Entries taken from a collection
--- --- ---

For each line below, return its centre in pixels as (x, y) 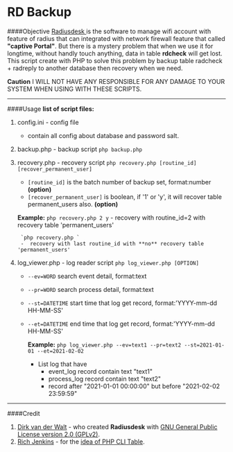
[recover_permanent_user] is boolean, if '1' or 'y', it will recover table (124, 197)
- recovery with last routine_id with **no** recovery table (112, 243)
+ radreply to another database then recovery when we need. (95, 68)
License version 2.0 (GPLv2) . (59, 434)
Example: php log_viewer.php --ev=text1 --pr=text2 (104, 345)
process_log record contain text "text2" (105, 379)
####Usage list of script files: (51, 109)
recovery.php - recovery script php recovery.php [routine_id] (107, 162)

--- --- ---

■ **PROBLEM**
Using the data above, write out every line exactly, leaving the images behind.

■ **TASK RESPONSE**
For each line below, return its centre in pixels as (x, y) 
[recover_permanent_user] is boolean, if '1' or 'y', it will recover table (124, 197)
- recovery with last routine_id with **no** recovery table (112, 243)
+ radreply to another database then recovery when we need. (95, 68)
License version 2.0 (GPLv2) . (59, 434)
Example: php log_viewer.php --ev=text1 --pr=text2 (104, 345)
process_log record contain text "text2" (105, 379)
####Usage list of script files: (51, 109)
recovery.php - recovery script php recovery.php [routine_id] (107, 162)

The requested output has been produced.